I cross over the road, push open the gate to the square and sink onto the nearest bench, my mind still reeling. I don’t know why I feel threatened. Thomas Grainger has been perfectly pleasant on the two occasions I’ve spoken to him. It’s not who he is that frightens me, I realise, but what he said. How come he knows a murder was committed in the house where Leo and I are living, and we don’t? How come Ben didn’t tell Leo?

I find the contact details of Redwoods, the estate agents, and call them.

‘Can I speak to Ben, please?’ I ask, when a woman answers, trying to hide my agitation.

‘I’m afraid he’s away for a few days.’ She sounds bored rather than sorry.

My heart sinks. ‘When will he be back?’

‘Monday. Can I help? I’m Becky, I work with Ben.’

I hesitate, tempted ask her if she knows anything about a murder in the house that Leo bought through them. Surely everyone who works in the agency would have to know its history, if it included a recent death?

‘My name is Alice Dawson,’ I say, deciding to go for it. ‘My partner, Leo Curtis, recently bought a house in Finsbury through Ben – number 6, The Circle. I was wondering – I heard a rumour that something happened in the house back in February last year. Someone said a woman died there?’ I can’t bring myself to say the word murdered.

There’s a long pause, which I don’t like. ‘I’m afraid you’ll have to speak to Ben, Ms Dawson.’

‘That’s exactly what I want to do. Can you give me his mobile number, please?’

‘I’m sorry, I can’t do that.
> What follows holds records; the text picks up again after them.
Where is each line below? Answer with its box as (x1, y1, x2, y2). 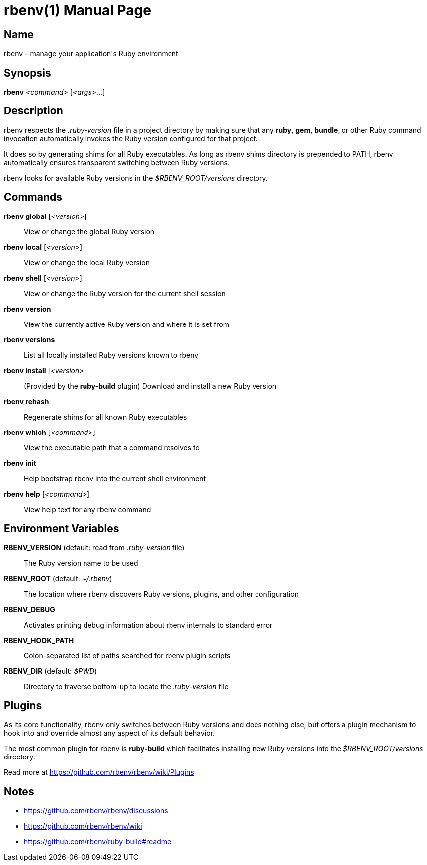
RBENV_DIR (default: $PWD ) (4, 666, 97, 675)
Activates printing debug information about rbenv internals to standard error (24, 620, 273, 629)
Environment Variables (4, 522, 119, 535)
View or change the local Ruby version (24, 258, 150, 267)
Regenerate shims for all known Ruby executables (24, 412, 187, 421)
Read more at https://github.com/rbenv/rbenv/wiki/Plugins (4, 768, 194, 777)
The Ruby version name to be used (24, 558, 138, 567)
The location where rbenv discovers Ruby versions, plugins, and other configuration (24, 589, 299, 598)
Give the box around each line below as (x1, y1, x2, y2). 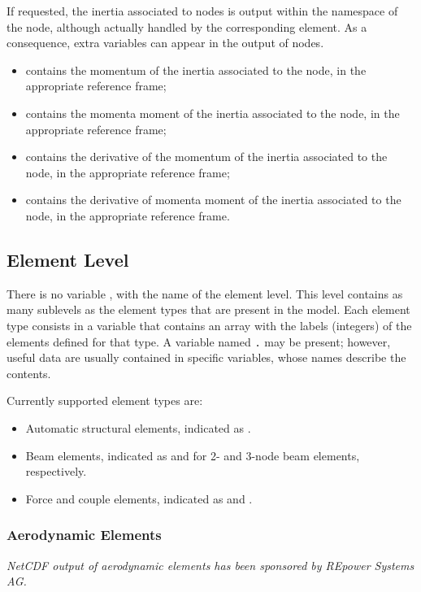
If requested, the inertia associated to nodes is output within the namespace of (7, 2, 398, 19)
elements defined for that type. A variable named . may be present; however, (7, 333, 391, 350)
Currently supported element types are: (7, 392, 203, 409)
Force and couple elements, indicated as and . (25, 490, 253, 507)
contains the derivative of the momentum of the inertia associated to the (25, 148, 388, 165)
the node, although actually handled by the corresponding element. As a (7, 18, 367, 35)
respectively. (25, 463, 87, 480)
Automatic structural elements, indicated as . (25, 419, 251, 436)
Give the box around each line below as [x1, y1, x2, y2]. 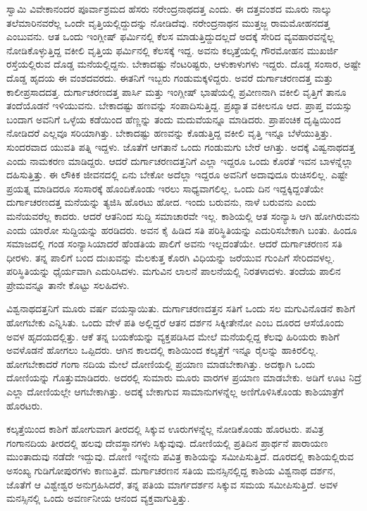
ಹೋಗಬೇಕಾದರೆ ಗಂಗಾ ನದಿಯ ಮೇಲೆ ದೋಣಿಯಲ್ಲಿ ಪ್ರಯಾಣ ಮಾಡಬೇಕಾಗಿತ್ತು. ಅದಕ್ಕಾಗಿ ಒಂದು [6, 356, 316, 371]
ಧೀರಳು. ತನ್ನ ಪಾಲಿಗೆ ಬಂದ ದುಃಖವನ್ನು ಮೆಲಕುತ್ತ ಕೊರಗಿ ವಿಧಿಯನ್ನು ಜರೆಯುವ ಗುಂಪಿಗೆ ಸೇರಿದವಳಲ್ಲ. [6, 250, 335, 264]
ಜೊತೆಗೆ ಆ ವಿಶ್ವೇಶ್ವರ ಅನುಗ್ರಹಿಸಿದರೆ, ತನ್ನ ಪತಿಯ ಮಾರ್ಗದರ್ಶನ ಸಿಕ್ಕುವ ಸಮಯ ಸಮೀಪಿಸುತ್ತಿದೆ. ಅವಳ [6, 476, 338, 491]
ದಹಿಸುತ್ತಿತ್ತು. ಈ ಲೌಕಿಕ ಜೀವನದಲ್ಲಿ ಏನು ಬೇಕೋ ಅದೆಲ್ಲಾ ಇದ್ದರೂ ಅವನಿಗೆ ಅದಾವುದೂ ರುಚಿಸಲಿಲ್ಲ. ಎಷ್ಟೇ [6, 167, 348, 182]
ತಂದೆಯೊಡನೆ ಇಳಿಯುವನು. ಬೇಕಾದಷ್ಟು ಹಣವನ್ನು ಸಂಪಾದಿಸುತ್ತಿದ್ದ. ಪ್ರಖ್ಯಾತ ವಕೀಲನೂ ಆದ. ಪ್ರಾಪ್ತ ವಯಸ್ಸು [6, 98, 352, 113]
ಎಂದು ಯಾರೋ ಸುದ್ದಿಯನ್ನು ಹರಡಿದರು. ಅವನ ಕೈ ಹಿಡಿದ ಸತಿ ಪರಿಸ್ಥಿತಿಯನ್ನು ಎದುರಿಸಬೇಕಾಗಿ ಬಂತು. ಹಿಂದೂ [6, 222, 357, 237]
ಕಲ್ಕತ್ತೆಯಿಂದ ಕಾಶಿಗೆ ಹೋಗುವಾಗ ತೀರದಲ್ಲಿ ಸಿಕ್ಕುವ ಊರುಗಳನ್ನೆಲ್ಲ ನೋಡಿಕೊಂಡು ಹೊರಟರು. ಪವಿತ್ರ [6, 421, 324, 436]
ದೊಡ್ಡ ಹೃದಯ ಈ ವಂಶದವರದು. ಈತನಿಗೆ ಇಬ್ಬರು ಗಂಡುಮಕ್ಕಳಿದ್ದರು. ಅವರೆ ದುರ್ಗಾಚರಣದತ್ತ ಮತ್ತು [6, 70, 333, 85]
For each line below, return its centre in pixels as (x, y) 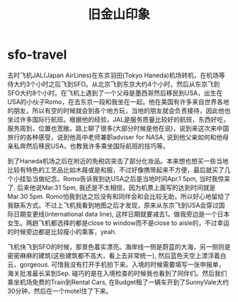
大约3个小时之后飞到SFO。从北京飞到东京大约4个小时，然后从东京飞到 (117, 84)
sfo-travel (37, 55)
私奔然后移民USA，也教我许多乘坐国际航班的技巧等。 (91, 146)
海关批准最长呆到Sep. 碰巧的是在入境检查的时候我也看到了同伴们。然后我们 (117, 273)
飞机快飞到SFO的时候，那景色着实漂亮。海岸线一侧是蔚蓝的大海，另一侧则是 (119, 246)
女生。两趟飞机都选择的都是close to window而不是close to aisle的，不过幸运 (119, 223)
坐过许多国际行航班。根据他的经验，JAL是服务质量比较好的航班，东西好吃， (119, 119)
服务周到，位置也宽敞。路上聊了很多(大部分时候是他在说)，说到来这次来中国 (118, 128)
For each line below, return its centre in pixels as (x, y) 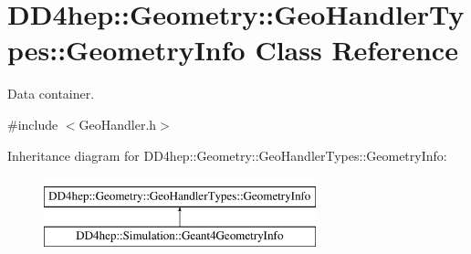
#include (33, 124)
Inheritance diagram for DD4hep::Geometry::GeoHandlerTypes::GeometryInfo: (227, 155)
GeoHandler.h (118, 124)
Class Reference (356, 50)
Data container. (51, 94)
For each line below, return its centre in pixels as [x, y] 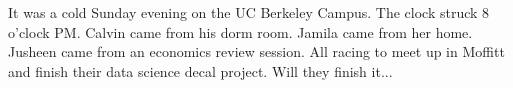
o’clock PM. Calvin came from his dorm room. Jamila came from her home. [240, 31]
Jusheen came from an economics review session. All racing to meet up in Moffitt [256, 51]
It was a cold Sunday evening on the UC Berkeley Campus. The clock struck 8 [249, 12]
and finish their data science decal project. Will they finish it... [200, 70]
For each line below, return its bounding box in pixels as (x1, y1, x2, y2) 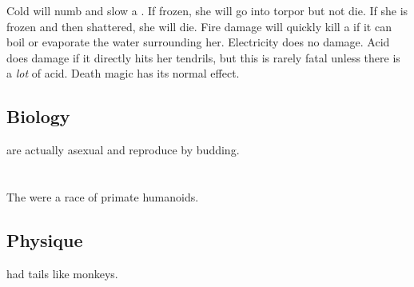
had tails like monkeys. (6, 265, 118, 281)
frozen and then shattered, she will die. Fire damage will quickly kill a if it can (6, 18, 392, 34)
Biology (6, 104, 70, 129)
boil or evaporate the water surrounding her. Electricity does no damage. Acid (6, 34, 390, 50)
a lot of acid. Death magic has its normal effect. (6, 65, 240, 82)
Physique (6, 227, 83, 252)
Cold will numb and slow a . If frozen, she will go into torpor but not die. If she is (6, 2, 408, 18)
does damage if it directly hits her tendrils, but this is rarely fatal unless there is (6, 49, 400, 66)
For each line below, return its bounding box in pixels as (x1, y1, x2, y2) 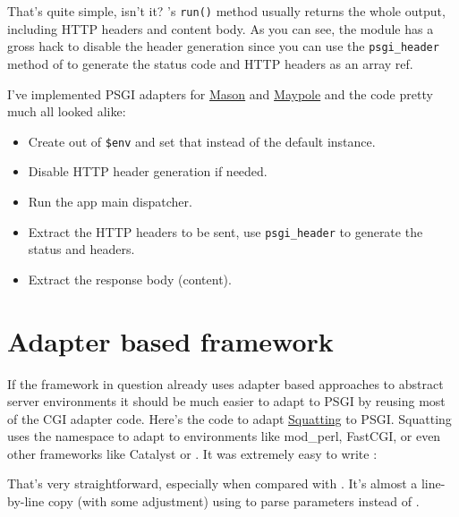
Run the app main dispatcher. (28, 191, 192, 210)
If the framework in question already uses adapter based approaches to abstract (7, 374, 444, 393)
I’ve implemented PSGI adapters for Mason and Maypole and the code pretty (7, 84, 433, 103)
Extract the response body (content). (28, 269, 232, 288)
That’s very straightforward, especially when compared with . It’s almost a (7, 474, 418, 493)
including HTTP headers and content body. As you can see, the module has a (7, 19, 434, 38)
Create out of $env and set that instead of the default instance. (28, 131, 376, 150)
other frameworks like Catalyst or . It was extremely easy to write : (7, 444, 378, 462)
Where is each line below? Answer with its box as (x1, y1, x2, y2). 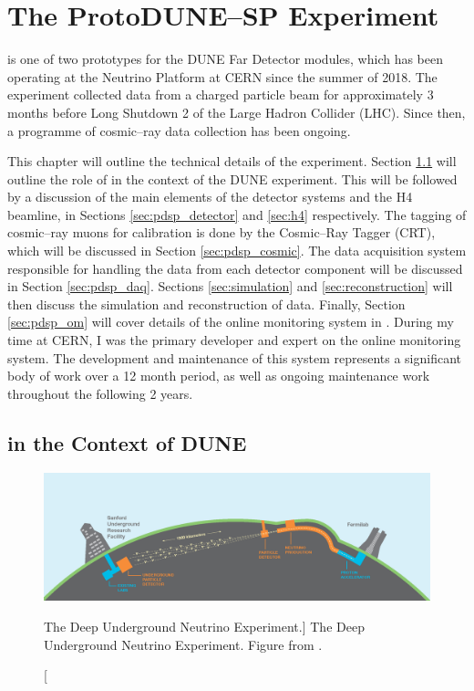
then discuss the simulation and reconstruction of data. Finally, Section (7, 294, 406, 313)
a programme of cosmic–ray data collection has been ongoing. (7, 120, 351, 140)
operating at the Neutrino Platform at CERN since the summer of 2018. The (7, 67, 438, 86)
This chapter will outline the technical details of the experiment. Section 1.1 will (7, 152, 457, 171)
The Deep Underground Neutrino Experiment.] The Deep (44, 616, 365, 635)
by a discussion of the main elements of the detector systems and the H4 (7, 187, 413, 206)
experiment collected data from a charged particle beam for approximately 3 (7, 85, 434, 104)
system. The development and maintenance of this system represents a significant (7, 348, 462, 367)
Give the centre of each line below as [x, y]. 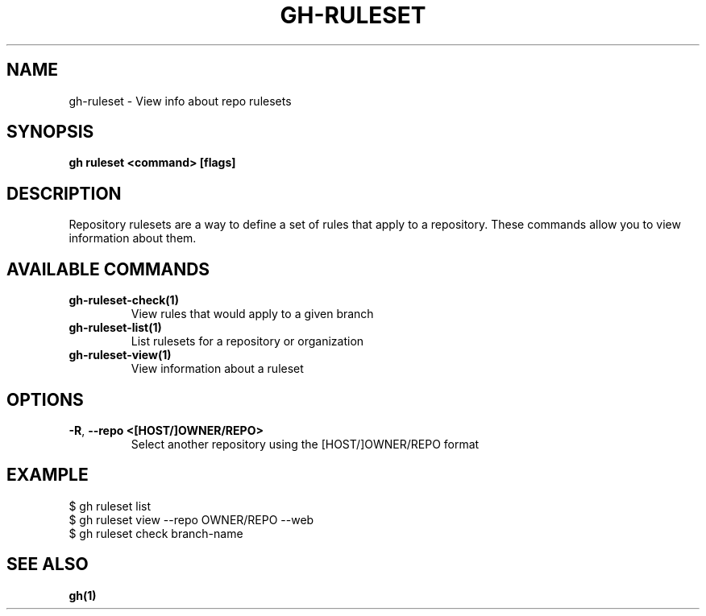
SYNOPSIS [50, 132]
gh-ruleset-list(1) [115, 328]
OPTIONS [45, 399]
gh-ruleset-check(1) [124, 300]
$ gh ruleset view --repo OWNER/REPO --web [191, 519]
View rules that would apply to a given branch [252, 314]
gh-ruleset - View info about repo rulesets [180, 101]
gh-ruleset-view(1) [120, 355]
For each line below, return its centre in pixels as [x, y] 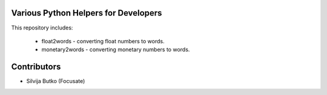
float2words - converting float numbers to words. [103, 41]
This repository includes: [42, 28]
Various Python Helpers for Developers [87, 13]
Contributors [36, 67]
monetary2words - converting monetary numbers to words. [116, 50]
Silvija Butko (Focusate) [56, 81]

But I can ask him to call you as soon as he gets back on Monday.’

‘Yes, please do.’

I cut the call, feeling stupidly close to tears. I rub my eyes angrily, but I can’t stop my increasing horror at the thought of our house being the scene of a murder. Becky might not have confirmed it but she hadn’t denied it. Rage begins to build up inside me. How could Ben have kept it from us? He told Leo that the house was cheaper than its market price because it had been standing empty for over a year. Leo would have asked why, and Ben must have lied, or avoided giving him an answer. Leo is going to be devastated. If it’s true, we’re going to have to start house-hunting all over again.

My mind races ahead – Leo will put the house back on the market and we’ll move into temporary accommodation while we find somewhere else to live. Or, better still, move back to my cottage. I quickly extinguish the tiny spark of happiness that the thought of going back to Harlestone brings. It seems misplaced amongst the reality of the murder and anyway, my cottage is rented out for another five months.